Ante esta situación, un grupo de ciudadanos españoles ha decidido rebelarse contra lo intolerable y cultivar el "arte de la impaciencia" del que hablara Brecht en el poema citado. Ellos han alentado la Plataforma del 0, 7% como fruto de uno de los hechos que más han ennoblecido la condición ciudadana en los últimos años: la huelga de hambre de finales de 1993 para presionar a la opinión pública y al Gobierno para que se destine el 0,7% del PIB a la cooperación internacional con los países pobres del Sur. Considero que dicha huelga, junto con el rápido despliegue de un equipo de Médicos sin Fronteras en la guerra de Georgia, han constituido los mejores exponentes de la existencia de una ciudadanía solidaria, internacionalista y anticorporativista, capaz de anteponer el dolor y la injusticia ajenos a cualquier otra reivindicación o dedicación. Éstos son los mejores ejemplos que podemos proponer a nuestros hijos y a nuestros jóvenes para combatir la extensión de la xenofobia y el racismo y para ir caminando hacia una transición moral, una regeneración de nuestra sociedad civil y una nueva repolitización, especialmente de los jóvenes. En estos días, unas cincuenta personas están realizando una huelga de hambre -al modo de la práctica política gandhiana- para recordarnos que la lucha continúa y que están dispuestos a todo hasta conseguir que el Gobierno cumpla los requerimientos de Naciones Unidas sobre el destino del 0,7% y revise en profundidad su política de cooperación.

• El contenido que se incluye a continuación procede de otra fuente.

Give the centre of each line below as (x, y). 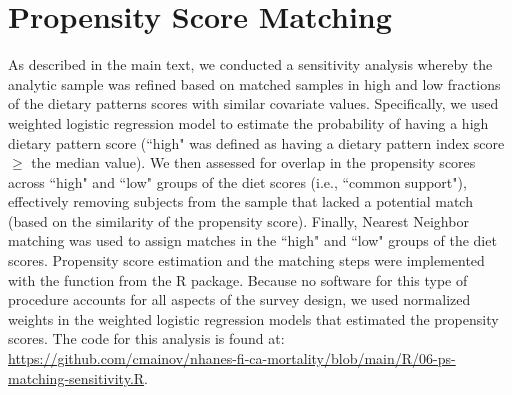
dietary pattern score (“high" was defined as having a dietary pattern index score (256, 142)
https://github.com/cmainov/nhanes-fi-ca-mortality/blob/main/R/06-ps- (232, 358)
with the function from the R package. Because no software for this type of (238, 279)
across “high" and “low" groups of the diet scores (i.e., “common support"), (237, 181)
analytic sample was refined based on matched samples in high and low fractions (254, 83)
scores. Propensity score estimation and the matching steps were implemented (246, 260)
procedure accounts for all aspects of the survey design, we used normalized (239, 299)
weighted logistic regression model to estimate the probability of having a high (248, 122)
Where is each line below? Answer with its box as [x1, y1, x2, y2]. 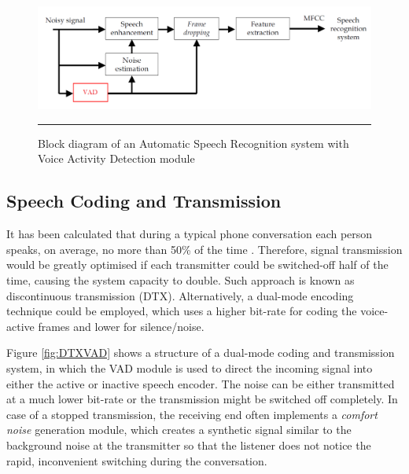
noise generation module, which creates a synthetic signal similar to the [6, 421, 352, 438]
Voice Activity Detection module [38, 150, 195, 167]
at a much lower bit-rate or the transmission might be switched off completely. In [6, 391, 398, 407]
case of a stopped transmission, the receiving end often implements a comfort [6, 406, 378, 422]
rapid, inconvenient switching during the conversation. [6, 452, 267, 468]
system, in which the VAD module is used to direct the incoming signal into [6, 359, 373, 376]
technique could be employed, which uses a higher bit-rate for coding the [6, 303, 357, 319]
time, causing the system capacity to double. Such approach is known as [6, 272, 355, 288]
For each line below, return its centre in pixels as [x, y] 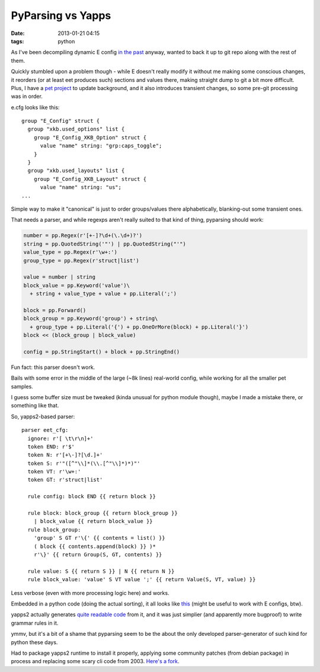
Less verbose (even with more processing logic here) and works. [90, 593]
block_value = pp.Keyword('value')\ [77, 285]
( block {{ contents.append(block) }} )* [95, 546]
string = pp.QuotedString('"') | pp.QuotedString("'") [105, 244]
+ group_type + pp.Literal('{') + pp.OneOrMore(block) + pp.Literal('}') [139, 327]
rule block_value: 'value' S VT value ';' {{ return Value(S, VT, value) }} [142, 579]
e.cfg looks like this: [35, 107]
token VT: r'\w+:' [54, 472]
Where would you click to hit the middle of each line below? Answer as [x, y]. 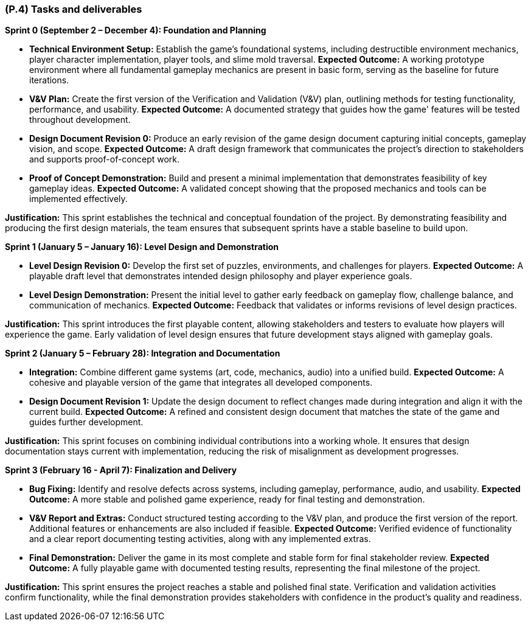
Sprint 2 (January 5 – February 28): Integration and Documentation [143, 353]
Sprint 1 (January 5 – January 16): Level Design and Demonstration [142, 247]
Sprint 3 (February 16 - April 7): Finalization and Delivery [121, 470]
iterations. [49, 80]
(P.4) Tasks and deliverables [74, 9]
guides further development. [86, 422]
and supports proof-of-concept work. [105, 159]
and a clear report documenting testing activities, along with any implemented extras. [200, 539]
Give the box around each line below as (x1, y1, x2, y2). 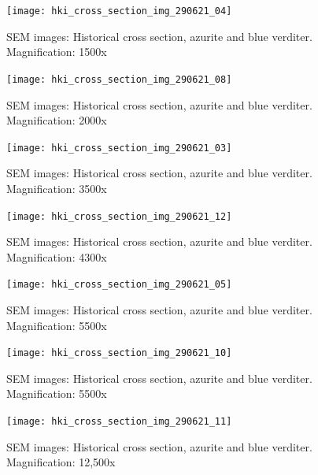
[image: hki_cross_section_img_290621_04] (6, 6, 232, 17)
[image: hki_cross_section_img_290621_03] (6, 142, 232, 154)
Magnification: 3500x (6, 180, 107, 196)
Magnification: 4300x (6, 248, 107, 265)
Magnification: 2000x (6, 112, 107, 128)
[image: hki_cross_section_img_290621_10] (6, 347, 232, 359)
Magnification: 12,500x (6, 454, 116, 470)
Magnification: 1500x (6, 43, 107, 60)
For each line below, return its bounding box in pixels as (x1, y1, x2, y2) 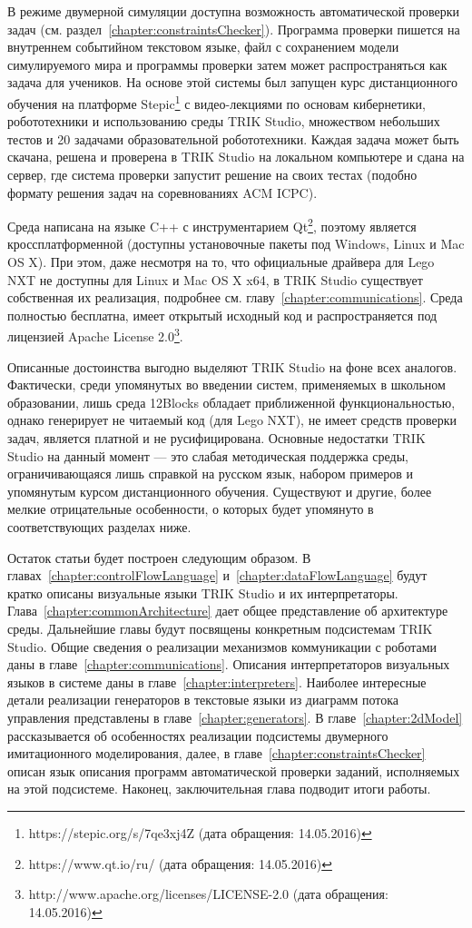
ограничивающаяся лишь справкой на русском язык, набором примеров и (7, 464, 413, 483)
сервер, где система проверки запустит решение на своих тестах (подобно (7, 165, 418, 183)
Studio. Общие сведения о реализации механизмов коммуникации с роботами (7, 637, 438, 656)
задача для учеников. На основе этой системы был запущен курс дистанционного (7, 73, 457, 92)
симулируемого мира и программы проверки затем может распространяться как (7, 54, 447, 74)
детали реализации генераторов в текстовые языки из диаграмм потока (7, 690, 399, 709)
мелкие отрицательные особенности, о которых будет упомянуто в (7, 499, 374, 518)
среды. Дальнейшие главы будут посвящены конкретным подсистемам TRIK (7, 618, 433, 637)
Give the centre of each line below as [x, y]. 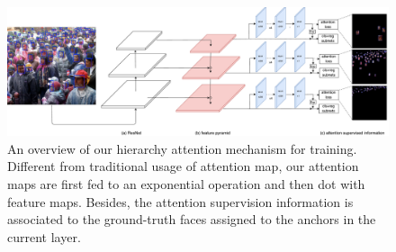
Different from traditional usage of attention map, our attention [183, 166]
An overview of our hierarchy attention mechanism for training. [182, 148]
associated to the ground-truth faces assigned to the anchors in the [192, 219]
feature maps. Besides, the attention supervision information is [180, 201]
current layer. [44, 236]
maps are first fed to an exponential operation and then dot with [186, 184]
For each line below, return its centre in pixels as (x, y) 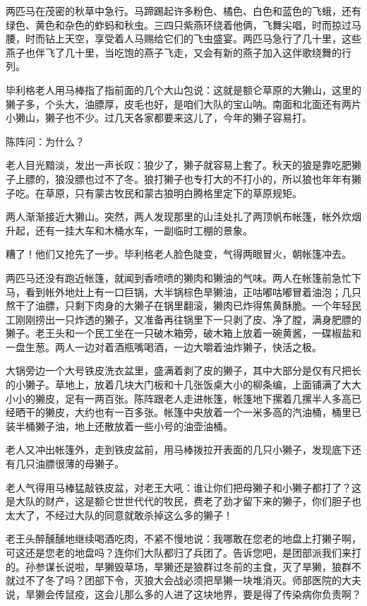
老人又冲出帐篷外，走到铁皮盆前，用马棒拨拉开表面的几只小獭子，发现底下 (179, 450)
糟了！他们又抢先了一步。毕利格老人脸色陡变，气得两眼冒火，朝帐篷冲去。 (179, 254)
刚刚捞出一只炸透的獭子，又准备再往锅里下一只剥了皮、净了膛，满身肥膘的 (188, 319)
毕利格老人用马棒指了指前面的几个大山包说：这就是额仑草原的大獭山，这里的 (183, 89)
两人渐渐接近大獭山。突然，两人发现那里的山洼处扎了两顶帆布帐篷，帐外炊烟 (183, 216)
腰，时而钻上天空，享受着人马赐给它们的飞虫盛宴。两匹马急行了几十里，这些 (183, 38)
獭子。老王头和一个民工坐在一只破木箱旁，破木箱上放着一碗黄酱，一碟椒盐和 (183, 333)
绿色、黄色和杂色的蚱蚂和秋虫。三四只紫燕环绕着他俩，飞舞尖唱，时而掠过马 (183, 24)
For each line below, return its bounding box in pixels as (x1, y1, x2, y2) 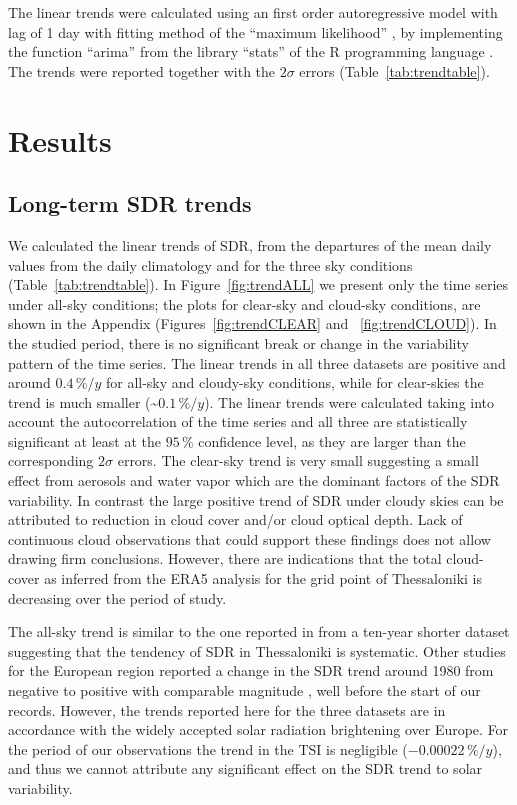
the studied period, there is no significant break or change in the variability (8, 332, 469, 353)
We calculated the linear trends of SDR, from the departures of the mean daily (8, 234, 492, 255)
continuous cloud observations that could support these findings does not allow (8, 528, 491, 549)
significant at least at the (8, 430, 161, 451)
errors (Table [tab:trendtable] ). (299, 60, 490, 81)
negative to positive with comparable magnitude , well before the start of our (8, 680, 481, 701)
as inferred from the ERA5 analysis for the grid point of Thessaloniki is (44, 568, 482, 589)
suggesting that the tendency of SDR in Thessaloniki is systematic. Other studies (8, 640, 506, 661)
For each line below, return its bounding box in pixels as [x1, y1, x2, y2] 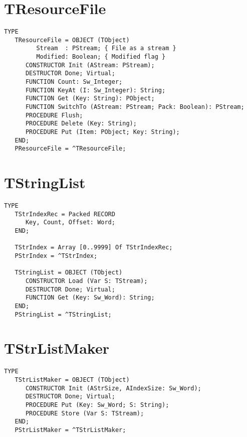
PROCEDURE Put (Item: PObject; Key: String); [25, 128, 180, 135]
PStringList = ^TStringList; [15, 311, 112, 318]
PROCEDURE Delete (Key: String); [25, 120, 137, 127]
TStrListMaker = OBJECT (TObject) [15, 376, 130, 384]
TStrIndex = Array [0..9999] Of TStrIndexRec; [15, 244, 173, 251]
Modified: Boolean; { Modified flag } [36, 53, 166, 61]
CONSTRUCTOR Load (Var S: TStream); [25, 277, 148, 284]
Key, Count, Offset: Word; [25, 219, 115, 226]
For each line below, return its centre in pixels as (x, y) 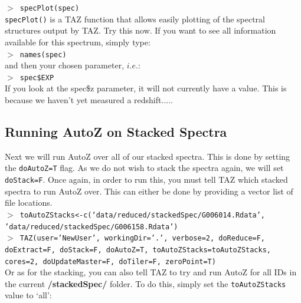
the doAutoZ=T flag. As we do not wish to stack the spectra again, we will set (144, 168)
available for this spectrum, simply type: (78, 42)
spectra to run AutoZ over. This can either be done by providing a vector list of (149, 191)
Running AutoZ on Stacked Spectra (116, 131)
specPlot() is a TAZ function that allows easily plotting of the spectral (135, 19)
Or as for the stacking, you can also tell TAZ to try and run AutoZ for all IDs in (151, 272)
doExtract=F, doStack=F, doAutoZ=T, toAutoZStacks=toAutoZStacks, (138, 250)
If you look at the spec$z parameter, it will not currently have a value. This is (146, 88)

Pedir el 0,7% de nuestro PIB para el desarrollo de los países del Sur es una forma colectiva de practicar la lucha contra la desigualdad internacional y de movilizarse por la supervivencia del planeta y de todos sus habitantes. El 0,7% es el hilo primero, el inicio del inicio de una movilización de la sociedad civil para que la política estatal de cooperación internacional sepa incidir en las causas que provocan el subdesarrollo de la inmensa mayoría de la humanidad y para que sus fondos se destinen a áreas de prioridad social. El 65% de los españoles apoya esta reivindicación, como lo demostró la encuesta de Demoscopia publicada por EL PAÍS en el pasado mes de diciembre. Negarse a asumirla supondría prolongar la política occidental de ceguera anteriormente denunciada, seguir impulsando una loca carrera hacia el desastre mundial y castrar uno de los movimientos ciudadanos más capacitados para regenerar la vida social y moral de nuestro país.
Rafael Díaz-Salazar es profesor titular de Sociología de la Universidad Complutense.